Had that look always been there? Hidden by a grave exterior, did that look live beneath in the same way a nuclear core of emotion dwelt concealed inside of me?
I didn’t know, but I hoped so. I liked that look. I wanted to hold onto it. I clung to it with my gaze, and brought my hands from his shoulders up to cradle his face.
He flinched at the touch, and growled. His hand moved to my tangle in my hair, and he pulled viciously, as he had earlier. The message was clear—he’d fuck me, but he didn’t want it to be intimate.
But he’d started it first, with that softness in his eyes, and I wasn’t going to be outdone. I refused to remove my hands, even as his thrusts grew more brutal, and he shifted his pelvis to torment and brush against my sensitive clit.
It was a battle, his resolve against mine. His determination to stay cruel and hard versus my insistence to see more of the kindness peeking out from underneath.
And when his mouth crashed down against mine, and his lips kissed hungrily at mine, I claimed victory as mine. Because that kiss—that kiss, with its persistent strokes of his tongue and greedy nips of his teeth—that kiss was generous and warm and affectionate. That kiss was kindling, and, as I clutched my fingers in his hair and devoured what he gave, another powerful orgasm surged through me.
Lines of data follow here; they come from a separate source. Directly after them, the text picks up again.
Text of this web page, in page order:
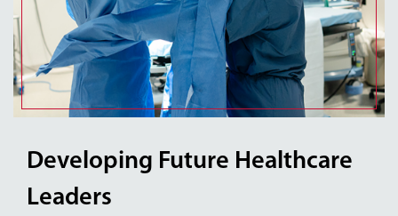
Developing Future Healthcare
Leaders
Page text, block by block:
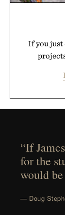
If you just
“If
for the
would
— Doug
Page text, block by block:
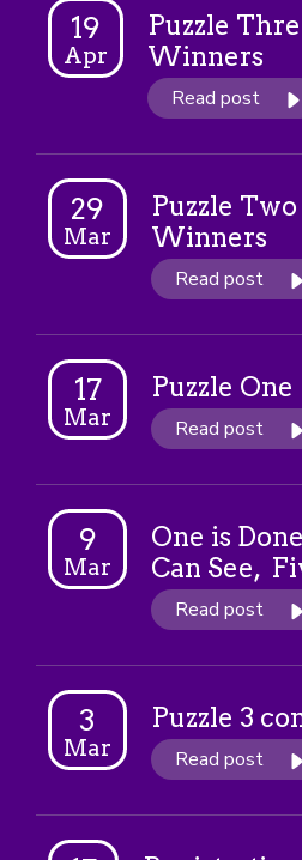
19
Apr
Puzzle
Winners
Read post
29
Mar
Puzzle
Winners
Read post
17
Mar
Puzzle
Read post
9
Mar
One is
Can See,
Read post
3
Mar
Puzzle 3
Read post
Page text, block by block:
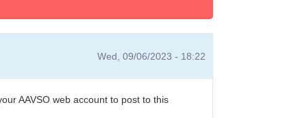
Wed, 09/06/2023 - 18:22
AAVSO web account to post to this
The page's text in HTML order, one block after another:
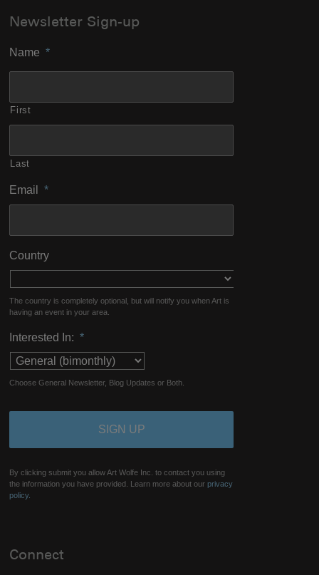
Newsletter Sign-up
Name *
First
Last
Email *
Country
The country is completely optional, but will notify you when Art is
having an event in your area.
Interested In: *
Choose General Newsletter, Blog Updates or Both.
By clicking submit you allow Art Wolfe Inc. to contact you using
the information you have provided. Learn more about ourprivacy
policy.
Connect
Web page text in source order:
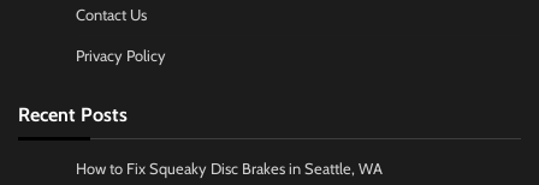
Contact Us
Privacy Policy
Recent Posts
How to Fix Squeaky Disc Brakes in Seattle, WA
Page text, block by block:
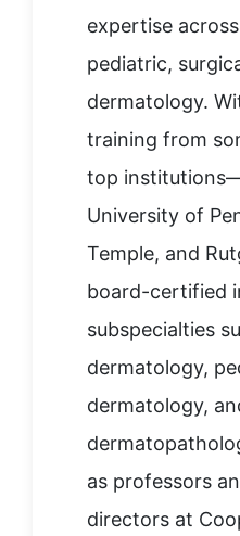
expertise
pediatric,
dermatology.
training from
top
University of
Temple, and
board-certified
subspecialties
dermatology,
dermatology,
as professors
directors at
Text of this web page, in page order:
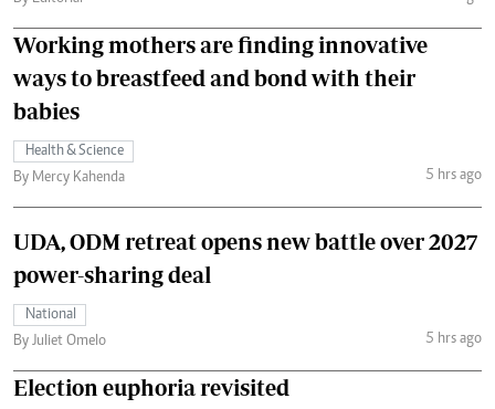
Working mothers are finding innovative
ways to breastfeed and bond with their
babies
Health & Science
By Mercy Kahenda
5 hrs ago
UDA, ODM retreat opens new battle over 2027
power-sharing deal
National
By Juliet Omelo
5 hrs ago
Election euphoria revisited
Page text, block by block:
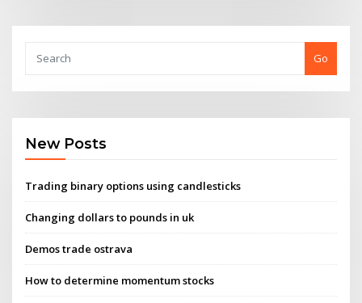
Go
New Posts
Trading binary options using candlesticks
Changing dollars to pounds in uk
Demos trade ostrava
How to determine momentum stocks
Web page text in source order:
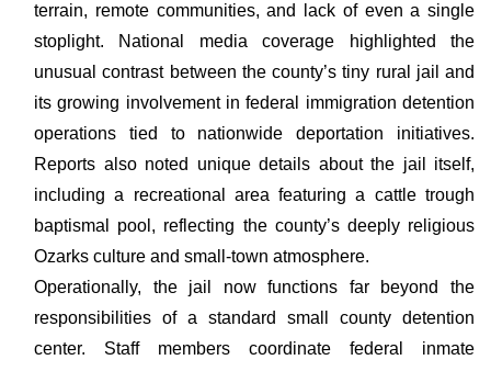
terrain, remote communities, and lack of even a single
stoplight. National media coverage highlighted the
unusual contrast between the county’s tiny rural jail and
its growing involvement in federal immigration detention
operations tied to nationwide deportation initiatives.
Reports also noted unique details about the jail itself,
including a recreational area featuring a cattle trough
baptismal pool, reflecting the county’s deeply religious
Ozarks culture and small-town atmosphere.
Operationally, the jail now functions far beyond the
responsibilities of a standard small county detention
center. Staff members coordinate federal inmate
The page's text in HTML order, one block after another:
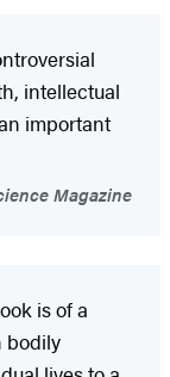
intellectual
important
Magazine
is of a
bodily

“No, you don’t push me out,” he said, as I clamped down around his cock, a ruthless smile on the lips that had just been locked with mine. “You let me in when I want in.” He pushed harder, forcing his way through the clenching walls of my pussy.
When he was deeply seated, his cock buried inside me to the root, he leaned his forehead against mine, and in my hazy post-orgasm state, I may have heard wrong, but I swear he whispered, “It wasn’t supposed to be like this. You weren’t supposed to be like this.”